If you're part of that community, or just enjoying a day outside, you might spot Cease and some other White Sox players playing in Chicagoland. Cease said that he's trying to get some of his teammates into the sport, too, with Lucas Giolito being receptive. He's played with Michael Kopech and Jimmy Lambert, too. He's hoping Dallas Keuchel will come out with him at some point.

Cease has played at local courses in the South Suburbs. But it's down around his hometown in Georgia where his favorite courses are.

"It's like a mountain course, almost," he said of his favorite north of Atlanta. "It feels like you're just in nature. And they've got a course that's got a big cave you throw into.

"I like the wooded ones. I like the ones where you feel like you're out in the middle of nowhere. ... Trees all over the place, you've got to throw through it. Good times."
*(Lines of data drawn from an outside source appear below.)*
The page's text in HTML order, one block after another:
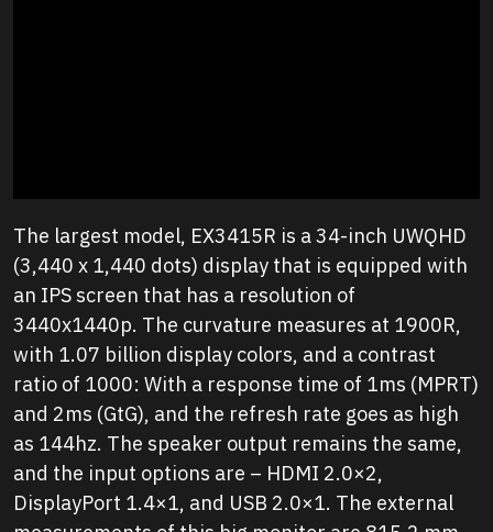
The largest model, EX3415R is a 34-inch UWQHD
(3,440 x 1,440 dots) display that is equipped with
an IPS screen that has a resolution of
3440x1440p. The curvature measures at 1900R,
with 1.07 billion display colors, and a contrast
ratio of 1000: With a response time of 1ms (MPRT)
and 2ms (GtG), and the refresh rate goes as high
as 144hz. The speaker output remains the same,
and the input options are – HDMI 2.0×2,
DisplayPort 1.4×1, and USB 2.0×1. The external
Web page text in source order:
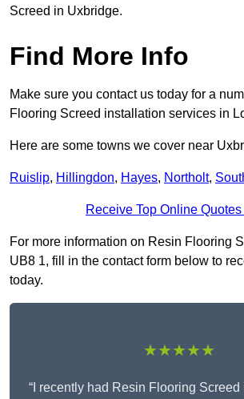
Screed in Uxbridge.
Find More Info
Make sure you contact us today for a
Flooring Screed installation services in
Here are some towns we cover near
Ruislip, Hillingdon, Hayes, Northolt,
Receive Top Online
For more information on Resin Flooring
UB8 1, fill in the contact form below to
today.
★★★★★
“I recently had Resin Flooring
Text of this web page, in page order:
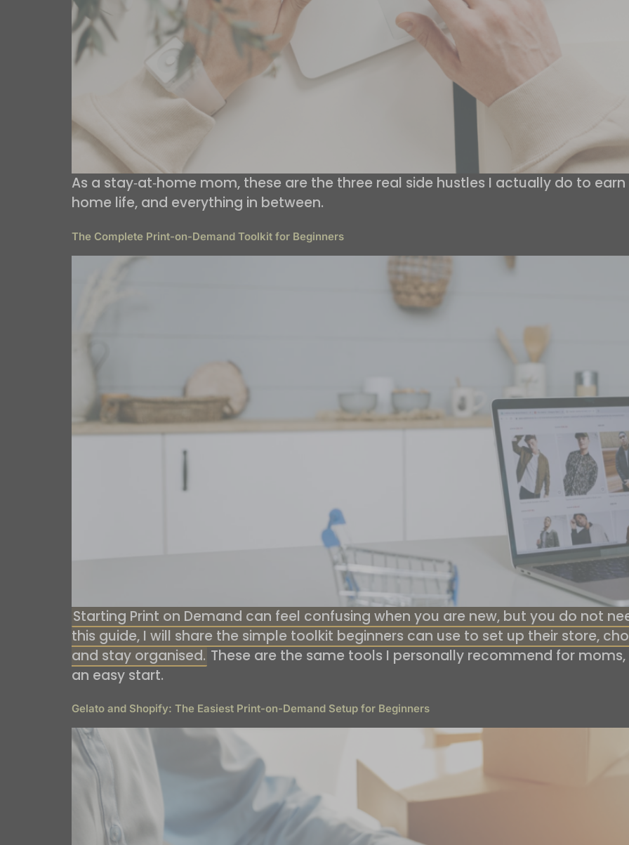
As a stay‑at‑home mom, these are the three real side hustles I actually do to
home life, and everything in between.
The Complete Print-on-Demand Toolkit for Beginners
Starting Print on Demand can feel confusing when you are new, but you do not
this guide, I will share the simple toolkit beginners can use to set up their store,
and stay organised. These are the same tools I personally recommend for
an easy start.
Gelato and Shopify: The Easiest Print-on-Demand Setup for Beginners
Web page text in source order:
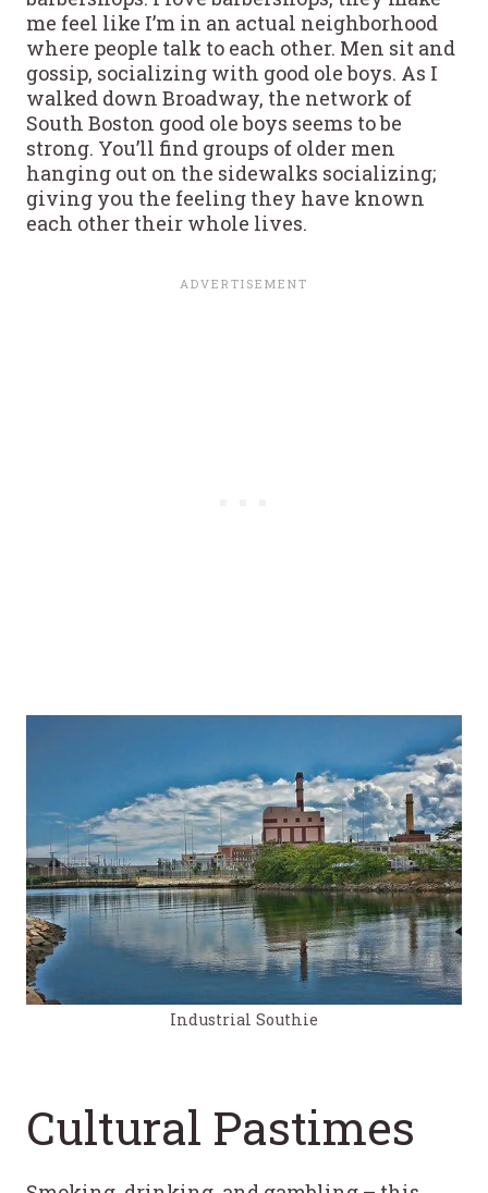
me feel like I’m in an actual neighborhood
where people talk to each other. Men sit and
gossip, socializing with good ole boys. As I
walked down Broadway, the network of
South Boston good ole boys seems to be
strong. You’ll find groups of older men
hanging out on the sidewalks socializing;
giving you the feeling they have known
each other their whole lives.
Industrial Southie
Cultural Pastimes
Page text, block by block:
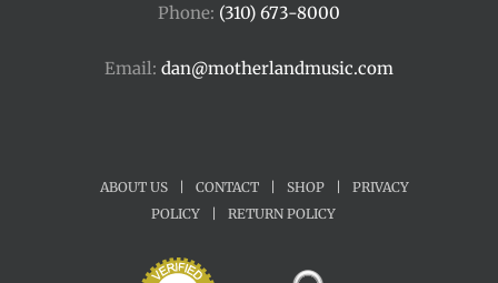
Phone: (310) 673-8000
Email: dan@motherlandmusic.com
ABOUT US CONTACT SHOP
PRIVACY
POLICY
RETURN POLICY
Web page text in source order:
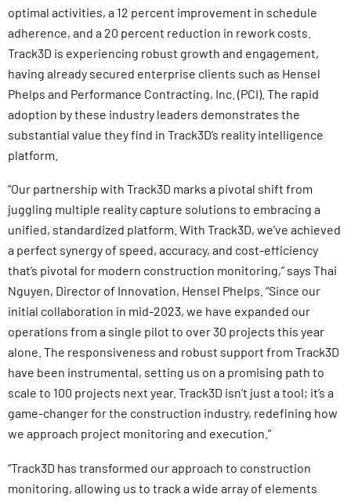
optimal activities, a 12 percent improvement in schedule
adherence, and a 20 percent reduction in rework costs.
Track3D is experiencing robust growth and engagement,
having already secured enterprise clients such as Hensel
Phelps and Performance Contracting, Inc. (PCI). The rapid
adoption by these industry leaders demonstrates the
substantial value they find in Track3D’s reality intelligence
platform.
“Our partnership with Track3D marks a pivotal shift from
juggling multiple reality capture solutions to embracing a
unified, standardized platform. With Track3D, we’ve achieved
a perfect synergy of speed, accuracy, and cost-efficiency
that’s pivotal for modern construction monitoring,” says Thai
Nguyen, Director of Innovation, Hensel Phelps. “Since our
initial collaboration in mid-2023, we have expanded our
operations from a single pilot to over 30 projects this year
alone. The responsiveness and robust support from Track3D
have been instrumental, setting us on a promising path to
scale to 100 projects next year. Track3D isn’t just a tool; it’s a
game-changer for the construction industry, redefining how
we approach project monitoring and execution.”
“Track3D has transformed our approach to construction
monitoring, allowing us to track a wide array of elements
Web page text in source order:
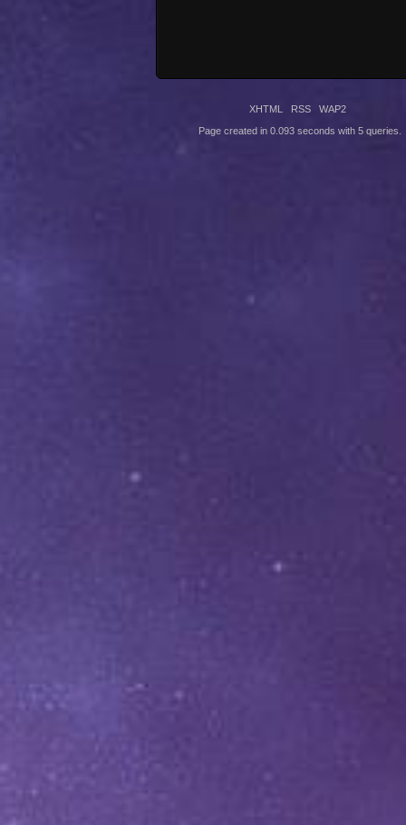
XHTML RSS WAP2
Page created in 0.093 seconds with 5 queries.
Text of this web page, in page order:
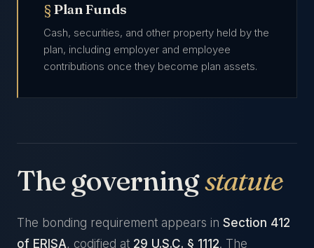
Plan Funds
Cash, securities, and other property held by the
plan, including employer and employee
contributions once they become plan assets.
The governingstatute
The bonding requirement appears in Section 412
of ERISA, codified at 29 U.S.C. § 1112. The
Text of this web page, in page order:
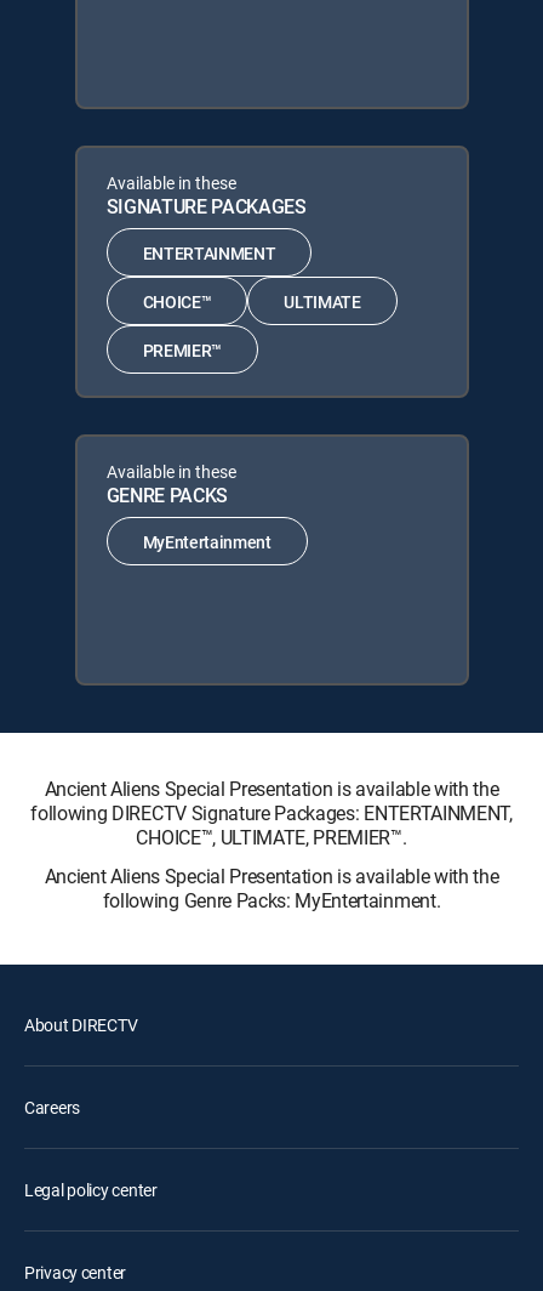
Available in these
SIGNATURE PACKAGES
ENTERTAINMENT
CHOICE™ ULTIMATE
PREMIER™
Available in these
GENRE PACKS
MyEntertainment
Ancient Aliens Special Presentation is available with the
following DIRECTV Signature Packages: ENTERTAINMENT,
CHOICE™, ULTIMATE, PREMIER™.
Ancient Aliens Special Presentation is available with the
following Genre Packs: MyEntertainment.
About DIRECTV
Careers
Legal policy center
Privacy center
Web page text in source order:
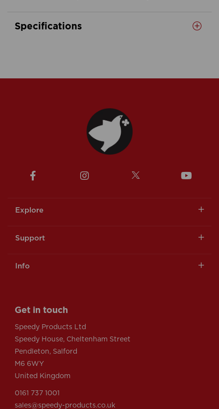
Specifications
Explore
Support
Info
Get in touch
Speedy Products Ltd
Speedy House, Cheltenham Street
Pendleton, Salford
M6 6WY
United Kingdom
0161 737 1001
sales@speedy-products.co.uk
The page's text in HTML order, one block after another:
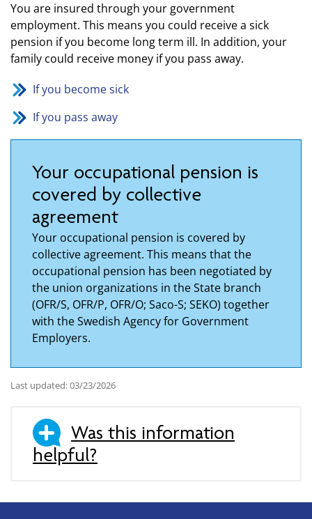
You are insured through your government
employment. This means you could receive a sick
pension if you become long term ill. In addition, your
family could receive money if you pass away.
If you become sick
If you pass away
Your occupational pension is
covered by collective
agreement
Your occupational pension is covered by
collective agreement. This means that the
occupational pension has been negotiated by
the union organizations in the State branch
(OFR/S, OFR/P, OFR/O; Saco-S; SEKO) together
with the Swedish Agency for Government
Employers.
Last updated: 03/23/2026
Was this information
helpful?
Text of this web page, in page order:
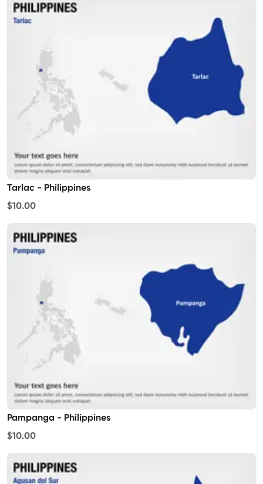
Tarlac - Philippines
$10.00
Pampanga - Philippines
$10.00

Cease even went as far as playing a makeshift game on a make-it-up-as-you-go course at Progressive Field in Cleveland during the White Sox most recent road trip.

The day he was whipping discs around Guaranteed Rate Field wasn't that involved. He was just showing off. He could have fooled me, though, as I watched him land one through the doorway in the visitor's dugout.

It seemed like a hole in one. It turns out it wasn't quite so intentional.

"I was just throwing for distance, trying to show off here," he said. "I was nervous. I think if one of those hits somebody, I think that'd be trouble. So I was like, 'Man, I hope I didn't just nail somebody.'"

Cease said throwing discs at the ballpark is a great way to relax and get away from the intense focus on baseball required for players to do their job well. It sounded a lot like the description teammate Liam Hendriks gave of the benefits of his personal love of LEGOs last week.

It sounds like "LEGO Liam" and "Disc Golf Dylan" should be besties. Apparently, though, there's a bit of a friendly clubhouse rivalry brewing between the two hobbyists.

"He makes fun of me for disc golf, and I make fun of his LEGO stuff all the time," Cease said. "He'll say something along the lines of, 'Why don't you get your food with your disc?' And I'll be like, 'Why don't you build a LEGO plate for yours?'"

While he's working on the level of appreciation inside the clubhouse, Cease's interest and love of the sport has been appreciated outside of it. And as a result, he's grown his disc collection with the help of some of the sport's top players, Cease naming Paul McBeth, Ricky Wysocki and Garrett Guthrie as pros who have sent him discs. He's even got a sponsorship himself with a company that makes discs.

Cease wants his own signature disc one day. And that might happen if he follows through on some big plans to make a disc-golf YouTube channel. According to Cease, that will only happen if he keeps having the same kind of success on the mound he has to this point this season.

So more performances like his brilliant dismantling of the Detroit Tigers on Sunday — seven shutout innings, 10 strikeouts and only one walk to lower his season ERA to 3.36 — equal more disc-golf videos coming your way this winter.

"I might make a YouTube channel this offseason, we'll see," he said. "I just want to solidify myself here first. ... I just think it might be a bad look if I don't perform up to my expectations here and then go play disc golf.

"If I perform well here, I'll do it."